Интересно, что разговор на столь деликатную тему мы вынуждены были провести на расстоянии трехсот метров от гостиницы, в которой жили. Почему? Чтобы враги не могли нас подслушать и запеленговать — примерно так объяснил мне сотрудник КГБ, сопровождавший нас в качестве работника Министерства культуры. Я был категорически не согласен со списком. То, что мы вернемся в том же составе, в каком выехали, — я угадал. Именно угадал, потому что, в конце концов, у людей в силу тех или иных причин могут возникать разные желания.
Жизнь показала, что всегда могут найтись лица, которым хочется поработать в США или в Швейцарии, а не в Германии.
Известную нервозность перед нашим отъездом проявлял и посол СССР во Франции Ю. М. Воронцов.

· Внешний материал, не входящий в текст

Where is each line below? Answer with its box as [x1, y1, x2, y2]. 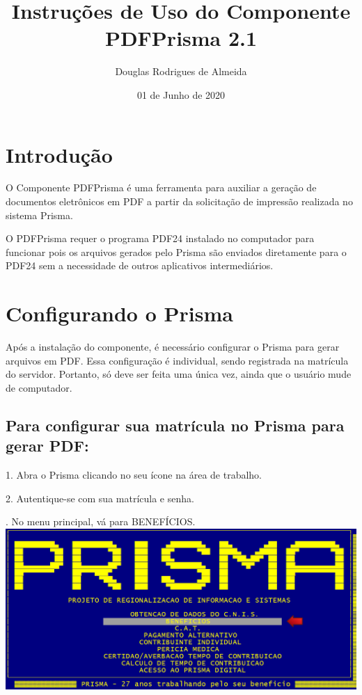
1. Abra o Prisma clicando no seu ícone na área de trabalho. [6, 468, 262, 482]
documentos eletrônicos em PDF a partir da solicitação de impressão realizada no [6, 194, 353, 209]
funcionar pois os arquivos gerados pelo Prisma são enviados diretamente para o [6, 244, 347, 259]
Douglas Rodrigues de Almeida [115, 64, 247, 79]
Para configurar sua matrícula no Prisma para [6, 414, 345, 436]
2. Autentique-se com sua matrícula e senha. [6, 490, 194, 505]
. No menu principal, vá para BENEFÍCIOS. [6, 514, 196, 529]
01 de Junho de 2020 [136, 87, 226, 102]
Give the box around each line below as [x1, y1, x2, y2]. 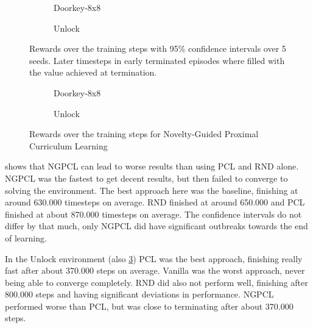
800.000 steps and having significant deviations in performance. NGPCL [5, 288, 274, 301]
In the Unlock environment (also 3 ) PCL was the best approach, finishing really [5, 252, 303, 265]
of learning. [5, 231, 47, 244]
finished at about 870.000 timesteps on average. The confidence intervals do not [5, 207, 302, 220]
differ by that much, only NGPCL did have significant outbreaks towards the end [5, 219, 308, 232]
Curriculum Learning [29, 139, 108, 152]
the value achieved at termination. [29, 66, 157, 79]
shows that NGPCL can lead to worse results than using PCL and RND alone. [5, 160, 299, 173]
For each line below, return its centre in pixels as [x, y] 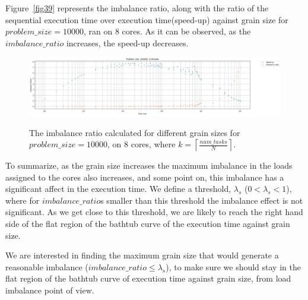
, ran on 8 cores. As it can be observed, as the [167, 31]
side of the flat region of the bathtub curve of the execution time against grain [148, 224]
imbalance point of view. [50, 290]
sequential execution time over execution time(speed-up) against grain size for [147, 19]
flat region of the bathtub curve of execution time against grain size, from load [148, 278]
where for [23, 200]
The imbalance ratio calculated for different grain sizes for [135, 132]
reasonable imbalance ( [47, 266]
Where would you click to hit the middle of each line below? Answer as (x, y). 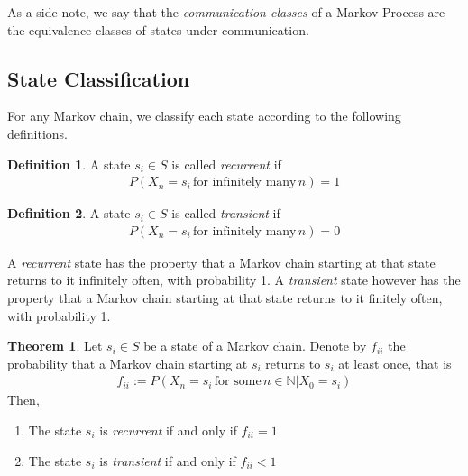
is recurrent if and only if (168, 430)
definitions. (37, 133)
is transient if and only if (168, 460)
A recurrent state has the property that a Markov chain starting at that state (221, 262)
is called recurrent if (226, 164)
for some (238, 382)
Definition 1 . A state (69, 164)
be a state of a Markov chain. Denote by (255, 346)
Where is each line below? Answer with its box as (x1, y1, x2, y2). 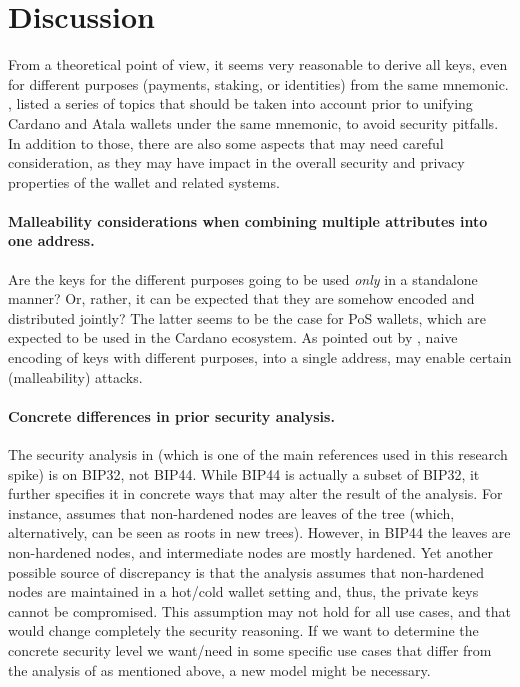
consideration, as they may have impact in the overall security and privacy (8, 152, 465, 173)
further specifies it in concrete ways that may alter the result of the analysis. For (8, 483, 503, 504)
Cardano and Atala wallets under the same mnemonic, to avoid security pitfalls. (8, 112, 499, 133)
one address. (8, 230, 95, 251)
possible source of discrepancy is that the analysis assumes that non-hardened (8, 561, 485, 582)
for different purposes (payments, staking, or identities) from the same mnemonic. (8, 73, 509, 94)
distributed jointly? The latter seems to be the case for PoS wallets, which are (8, 307, 486, 328)
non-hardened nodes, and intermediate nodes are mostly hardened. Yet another (8, 542, 494, 562)
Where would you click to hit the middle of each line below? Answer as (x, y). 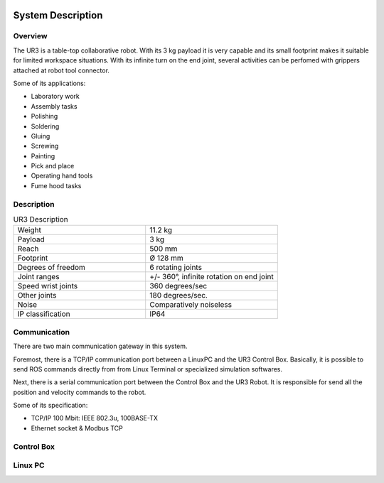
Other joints (37, 295)
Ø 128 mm (167, 258)
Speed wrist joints (48, 286)
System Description (58, 15)
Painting (43, 156)
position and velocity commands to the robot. (80, 392)
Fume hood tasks (56, 185)
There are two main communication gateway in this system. (100, 346)
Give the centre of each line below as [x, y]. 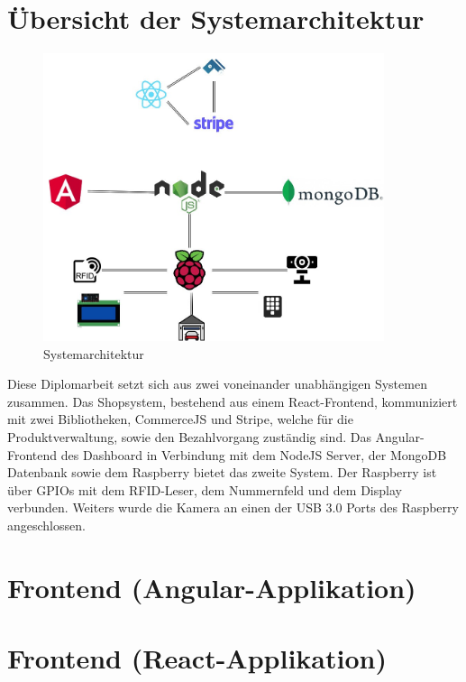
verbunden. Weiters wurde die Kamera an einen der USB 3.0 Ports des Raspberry [233, 507]
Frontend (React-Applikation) [197, 658]
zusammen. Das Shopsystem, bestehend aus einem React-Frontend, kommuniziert [233, 401]
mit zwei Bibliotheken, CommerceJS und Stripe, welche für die [180, 419]
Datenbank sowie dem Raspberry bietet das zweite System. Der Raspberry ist [222, 472]
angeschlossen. [46, 525]
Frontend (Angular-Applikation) [212, 587]
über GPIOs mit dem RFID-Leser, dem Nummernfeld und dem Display [205, 489]
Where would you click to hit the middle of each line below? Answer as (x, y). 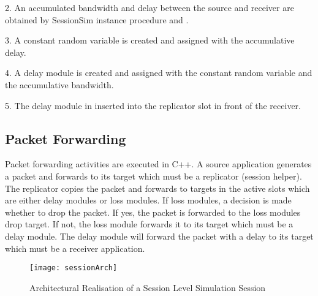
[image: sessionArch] (74, 268)
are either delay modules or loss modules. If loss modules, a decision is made (148, 200)
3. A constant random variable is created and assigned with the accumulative (150, 40)
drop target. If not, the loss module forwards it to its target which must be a (149, 224)
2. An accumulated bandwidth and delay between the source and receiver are (150, 7)
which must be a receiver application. (75, 248)
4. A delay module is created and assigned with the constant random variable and (159, 73)
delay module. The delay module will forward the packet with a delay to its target (159, 236)
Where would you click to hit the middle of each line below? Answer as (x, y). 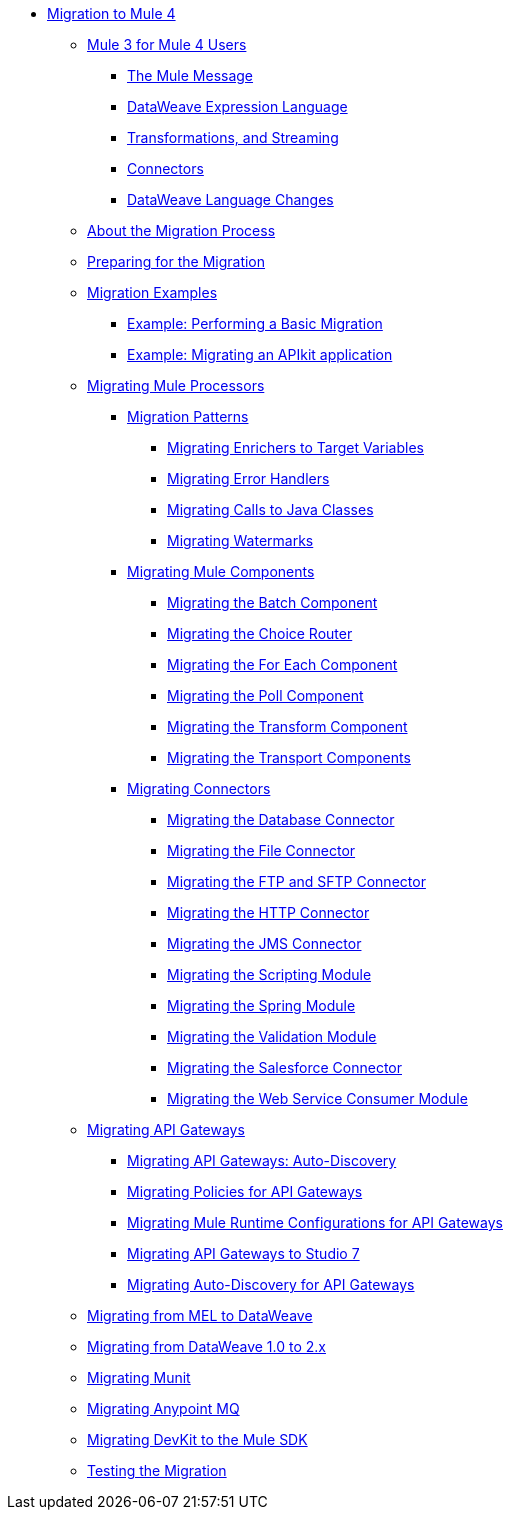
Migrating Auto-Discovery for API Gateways (271, 1284)
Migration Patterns (188, 416)
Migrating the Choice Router (260, 633)
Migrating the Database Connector (281, 819)
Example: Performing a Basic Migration (255, 323)
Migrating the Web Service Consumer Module (317, 1098)
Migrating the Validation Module (272, 1036)
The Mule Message (190, 75)
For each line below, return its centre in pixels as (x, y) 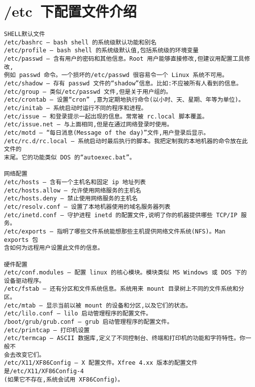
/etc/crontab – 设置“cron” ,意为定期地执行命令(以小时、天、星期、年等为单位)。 (124, 100)
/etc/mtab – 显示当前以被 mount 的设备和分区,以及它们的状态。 (98, 305)
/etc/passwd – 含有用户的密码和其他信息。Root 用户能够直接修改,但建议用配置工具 (124, 59)
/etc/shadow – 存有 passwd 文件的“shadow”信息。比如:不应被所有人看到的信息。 (123, 84)
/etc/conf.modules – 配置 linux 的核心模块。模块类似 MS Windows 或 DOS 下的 (126, 273)
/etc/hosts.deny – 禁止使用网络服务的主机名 (71, 199)
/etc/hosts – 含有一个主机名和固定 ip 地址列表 (75, 182)
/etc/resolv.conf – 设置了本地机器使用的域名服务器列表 (87, 207)
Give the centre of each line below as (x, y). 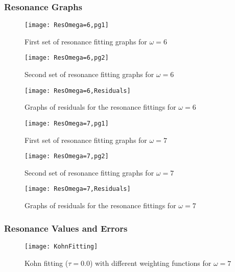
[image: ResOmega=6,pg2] (67, 58)
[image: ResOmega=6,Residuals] (78, 91)
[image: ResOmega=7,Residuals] (78, 189)
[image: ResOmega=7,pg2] (67, 156)
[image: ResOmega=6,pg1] (67, 25)
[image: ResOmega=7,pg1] (67, 123)
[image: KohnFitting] (61, 246)
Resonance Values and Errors (66, 228)
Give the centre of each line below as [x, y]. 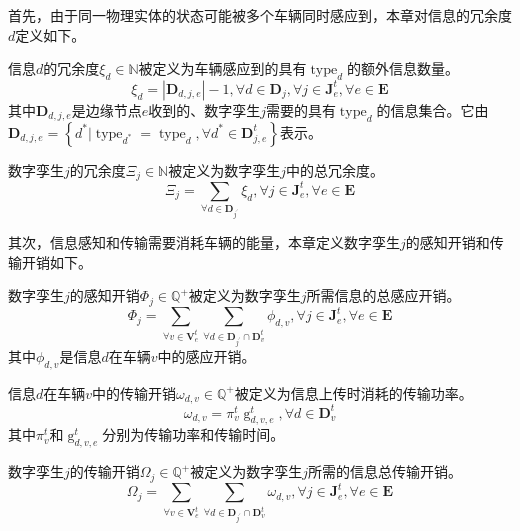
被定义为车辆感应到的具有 [222, 68]
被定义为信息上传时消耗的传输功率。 [353, 392]
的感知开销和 [447, 241]
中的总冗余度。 [334, 169]
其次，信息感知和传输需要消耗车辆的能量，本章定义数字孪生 [204, 241]
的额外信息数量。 [403, 68]
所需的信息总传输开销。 [385, 471]
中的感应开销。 [206, 355]
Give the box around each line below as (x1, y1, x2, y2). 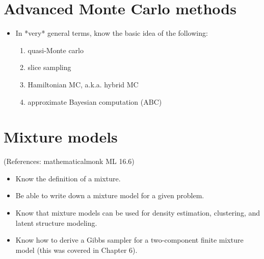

После одного из последних спектаклей он вдруг попросил, чтобы весь коллектив собрался отдельно от французов в изолированной комнате. Здесь посол, торжественно поздравив нас с успешным завершением гастролей, почему-то долго говорил о том, что теперь перед нами открыты все континенты и мы наверняка поедем с этим спектаклем по всей планете. Мы, действительно, кое-куда съездили, в том числе в Грецию, США, Германию, Нидерланды, но зачем он так долго об этом говорил? Как режиссер, я догадался сразу. Послу очень не хотелось, чтобы кто-нибудь из ленкомовцев остался у него в Париже. Он знал, что среди плясунов и музыкантов такое случается. Поскольку пресса оценила нас как серьезных деятелей в области музыки, посол, по-моему, решил подстраховаться и переключить наше внимание на другие страны. Он-как бы хотел сказать — мол, не торопитесь, ребята, еще успеете, приглядитесь лучше к другим городам Европы. Послу, как мне показалось, не захотелось лишних неприятностей. Нам тоже этого не хотелось. И, вероятно, из уважения ко всем нам никто из ленкомовцев в Париже не задержался.